#### Exercise instructions
Below are the records; give the number of their lines that contain the word "unsigned" and nothing more.
-*-*-
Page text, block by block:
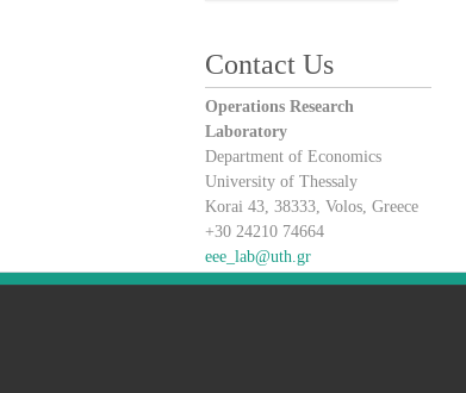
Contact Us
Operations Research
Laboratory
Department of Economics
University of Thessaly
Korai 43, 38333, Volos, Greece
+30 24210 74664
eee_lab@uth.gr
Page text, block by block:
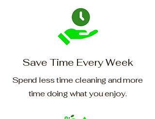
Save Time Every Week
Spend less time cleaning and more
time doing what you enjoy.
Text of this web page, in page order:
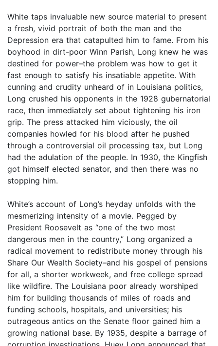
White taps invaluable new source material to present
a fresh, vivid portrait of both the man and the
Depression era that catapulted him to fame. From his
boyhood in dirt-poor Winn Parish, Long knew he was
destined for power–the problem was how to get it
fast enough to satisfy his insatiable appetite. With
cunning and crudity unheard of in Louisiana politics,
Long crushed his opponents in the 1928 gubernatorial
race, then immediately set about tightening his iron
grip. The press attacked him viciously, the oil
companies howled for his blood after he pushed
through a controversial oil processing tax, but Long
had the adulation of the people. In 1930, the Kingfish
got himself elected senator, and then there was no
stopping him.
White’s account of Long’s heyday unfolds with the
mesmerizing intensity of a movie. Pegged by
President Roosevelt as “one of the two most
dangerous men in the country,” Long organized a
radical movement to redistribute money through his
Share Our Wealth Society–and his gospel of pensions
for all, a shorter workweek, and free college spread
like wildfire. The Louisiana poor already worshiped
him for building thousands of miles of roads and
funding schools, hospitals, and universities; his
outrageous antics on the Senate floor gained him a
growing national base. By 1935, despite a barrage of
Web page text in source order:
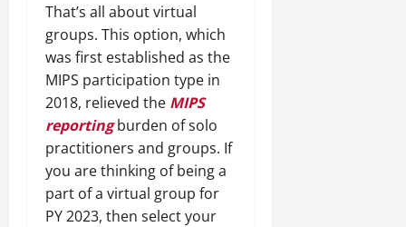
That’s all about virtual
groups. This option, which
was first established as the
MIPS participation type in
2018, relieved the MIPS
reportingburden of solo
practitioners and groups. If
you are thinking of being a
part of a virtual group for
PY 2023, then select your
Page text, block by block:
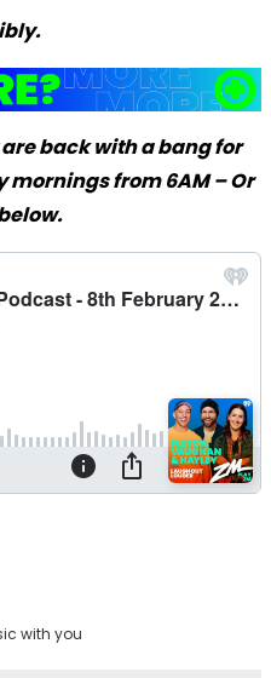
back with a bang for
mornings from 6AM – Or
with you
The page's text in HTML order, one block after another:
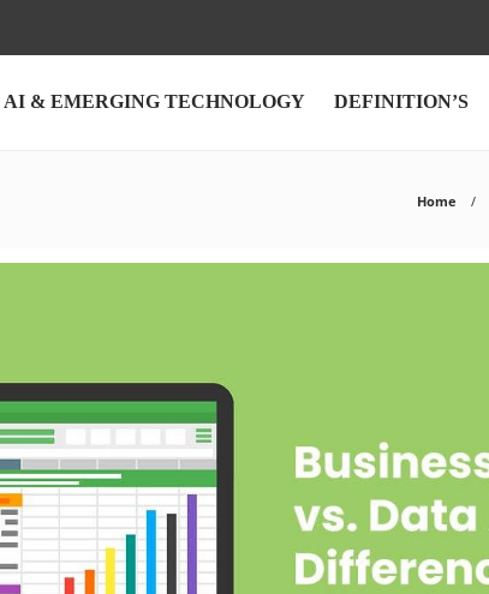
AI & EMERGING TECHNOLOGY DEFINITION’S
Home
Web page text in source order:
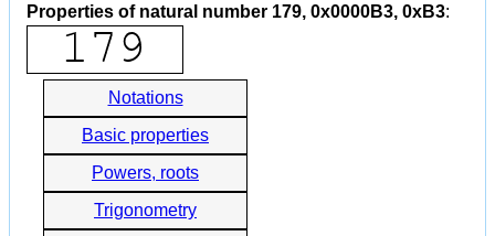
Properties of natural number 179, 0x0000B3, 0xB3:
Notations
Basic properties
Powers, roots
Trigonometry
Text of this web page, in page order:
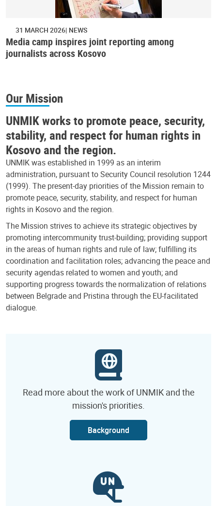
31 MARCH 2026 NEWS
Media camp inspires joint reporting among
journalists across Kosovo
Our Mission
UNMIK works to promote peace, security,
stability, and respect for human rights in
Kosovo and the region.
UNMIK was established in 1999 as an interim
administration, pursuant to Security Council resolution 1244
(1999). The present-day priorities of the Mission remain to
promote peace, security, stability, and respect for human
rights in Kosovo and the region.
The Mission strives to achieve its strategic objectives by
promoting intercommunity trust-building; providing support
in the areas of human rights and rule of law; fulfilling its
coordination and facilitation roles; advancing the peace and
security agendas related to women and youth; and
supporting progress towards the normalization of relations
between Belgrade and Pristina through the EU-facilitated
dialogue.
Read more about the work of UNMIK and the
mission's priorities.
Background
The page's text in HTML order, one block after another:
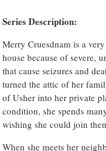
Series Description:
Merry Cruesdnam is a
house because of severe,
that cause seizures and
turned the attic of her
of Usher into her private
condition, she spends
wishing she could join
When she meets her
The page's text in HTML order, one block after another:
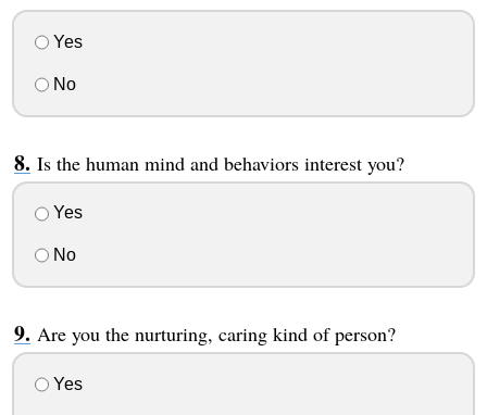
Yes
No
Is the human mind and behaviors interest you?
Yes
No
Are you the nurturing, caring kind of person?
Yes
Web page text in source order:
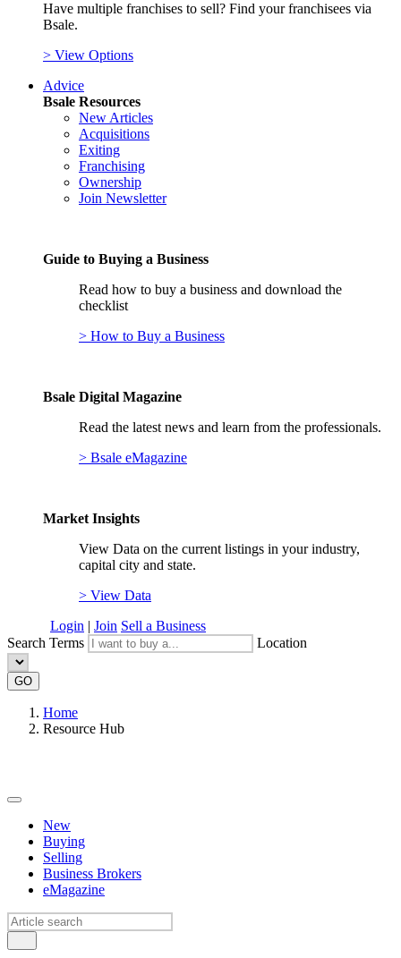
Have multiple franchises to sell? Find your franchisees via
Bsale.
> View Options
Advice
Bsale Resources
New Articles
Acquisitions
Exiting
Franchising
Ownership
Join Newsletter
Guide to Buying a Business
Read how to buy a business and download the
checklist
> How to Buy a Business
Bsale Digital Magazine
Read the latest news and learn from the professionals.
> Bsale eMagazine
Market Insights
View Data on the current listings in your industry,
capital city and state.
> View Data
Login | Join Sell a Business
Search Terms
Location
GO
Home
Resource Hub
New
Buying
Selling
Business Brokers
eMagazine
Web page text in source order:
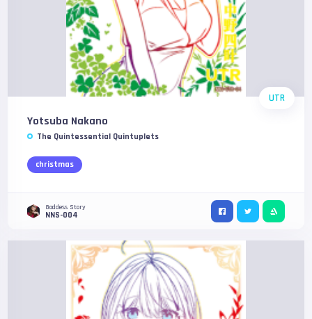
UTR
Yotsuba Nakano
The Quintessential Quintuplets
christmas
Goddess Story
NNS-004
-*-*-
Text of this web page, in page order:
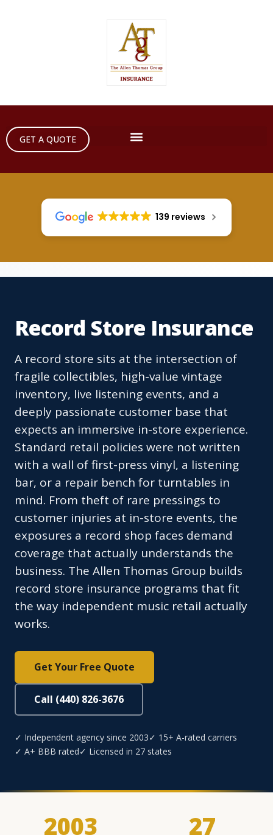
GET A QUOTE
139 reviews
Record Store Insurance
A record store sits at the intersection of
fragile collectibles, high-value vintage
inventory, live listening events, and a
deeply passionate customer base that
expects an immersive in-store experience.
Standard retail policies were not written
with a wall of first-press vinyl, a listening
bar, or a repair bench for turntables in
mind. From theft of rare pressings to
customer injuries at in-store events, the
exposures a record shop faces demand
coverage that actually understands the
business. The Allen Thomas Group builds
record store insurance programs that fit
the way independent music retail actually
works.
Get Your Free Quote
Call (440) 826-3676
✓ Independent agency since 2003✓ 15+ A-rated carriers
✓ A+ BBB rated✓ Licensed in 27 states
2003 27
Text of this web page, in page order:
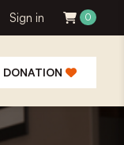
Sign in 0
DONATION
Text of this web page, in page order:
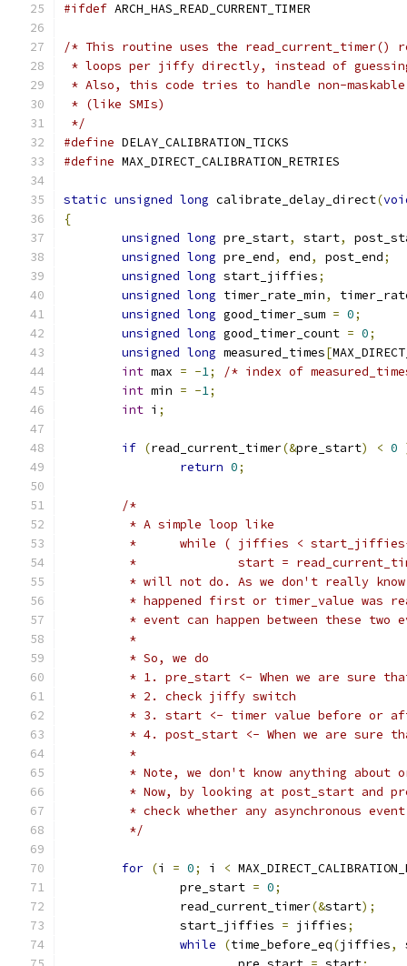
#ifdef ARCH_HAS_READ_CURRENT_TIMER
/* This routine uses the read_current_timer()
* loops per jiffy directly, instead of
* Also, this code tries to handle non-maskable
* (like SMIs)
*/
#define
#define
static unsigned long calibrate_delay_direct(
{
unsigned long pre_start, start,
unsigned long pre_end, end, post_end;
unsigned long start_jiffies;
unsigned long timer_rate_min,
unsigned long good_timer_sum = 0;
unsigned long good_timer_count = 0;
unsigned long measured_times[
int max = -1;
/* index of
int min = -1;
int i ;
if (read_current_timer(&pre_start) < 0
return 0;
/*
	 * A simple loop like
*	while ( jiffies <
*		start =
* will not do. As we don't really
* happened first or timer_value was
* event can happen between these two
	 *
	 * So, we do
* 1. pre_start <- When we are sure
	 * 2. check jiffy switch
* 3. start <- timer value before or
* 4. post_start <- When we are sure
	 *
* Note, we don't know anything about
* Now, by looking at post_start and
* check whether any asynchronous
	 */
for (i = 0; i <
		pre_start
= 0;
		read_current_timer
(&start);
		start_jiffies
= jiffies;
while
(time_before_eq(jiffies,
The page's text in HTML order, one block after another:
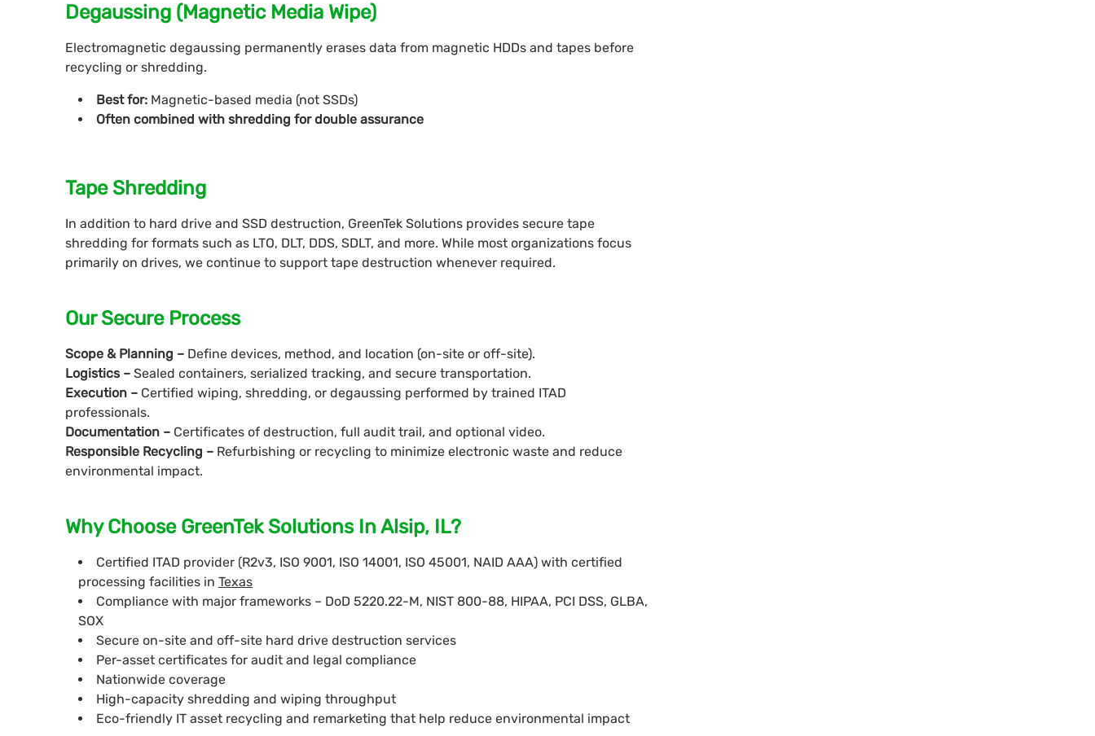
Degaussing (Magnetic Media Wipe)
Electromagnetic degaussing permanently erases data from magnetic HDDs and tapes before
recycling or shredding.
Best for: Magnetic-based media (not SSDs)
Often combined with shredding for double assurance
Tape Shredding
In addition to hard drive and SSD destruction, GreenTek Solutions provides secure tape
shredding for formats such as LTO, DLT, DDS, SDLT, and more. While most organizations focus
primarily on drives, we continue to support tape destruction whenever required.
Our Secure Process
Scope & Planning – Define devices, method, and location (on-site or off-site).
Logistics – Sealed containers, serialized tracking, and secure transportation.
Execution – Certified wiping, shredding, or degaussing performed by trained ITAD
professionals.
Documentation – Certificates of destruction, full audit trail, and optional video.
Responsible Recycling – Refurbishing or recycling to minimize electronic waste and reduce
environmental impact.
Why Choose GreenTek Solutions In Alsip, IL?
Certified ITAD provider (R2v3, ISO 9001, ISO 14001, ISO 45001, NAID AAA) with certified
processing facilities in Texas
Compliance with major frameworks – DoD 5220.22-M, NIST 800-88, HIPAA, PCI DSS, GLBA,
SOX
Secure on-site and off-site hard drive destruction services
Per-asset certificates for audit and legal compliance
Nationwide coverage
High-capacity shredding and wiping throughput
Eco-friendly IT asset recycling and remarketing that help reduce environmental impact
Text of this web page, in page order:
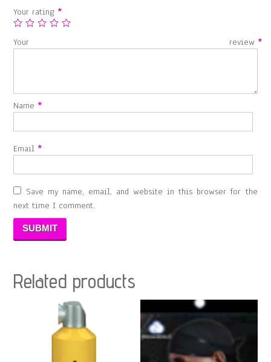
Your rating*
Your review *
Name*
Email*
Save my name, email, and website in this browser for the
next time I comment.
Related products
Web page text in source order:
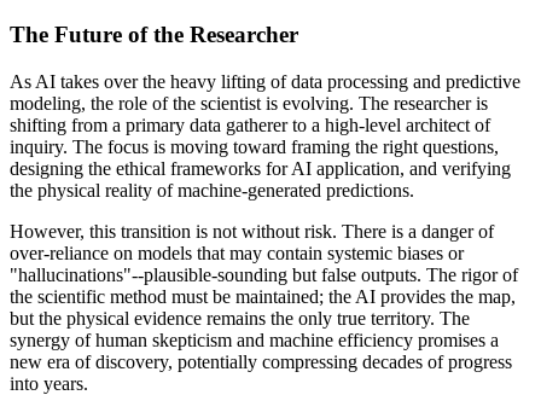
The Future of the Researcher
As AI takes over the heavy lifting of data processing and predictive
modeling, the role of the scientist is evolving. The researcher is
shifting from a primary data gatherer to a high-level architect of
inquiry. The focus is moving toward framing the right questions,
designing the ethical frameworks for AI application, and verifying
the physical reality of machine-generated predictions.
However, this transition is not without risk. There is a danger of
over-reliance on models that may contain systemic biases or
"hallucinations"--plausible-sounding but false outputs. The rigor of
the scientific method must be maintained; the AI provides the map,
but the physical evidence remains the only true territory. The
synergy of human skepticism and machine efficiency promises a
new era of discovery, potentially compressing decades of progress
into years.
-*-*-
#### Solution to this exercise
8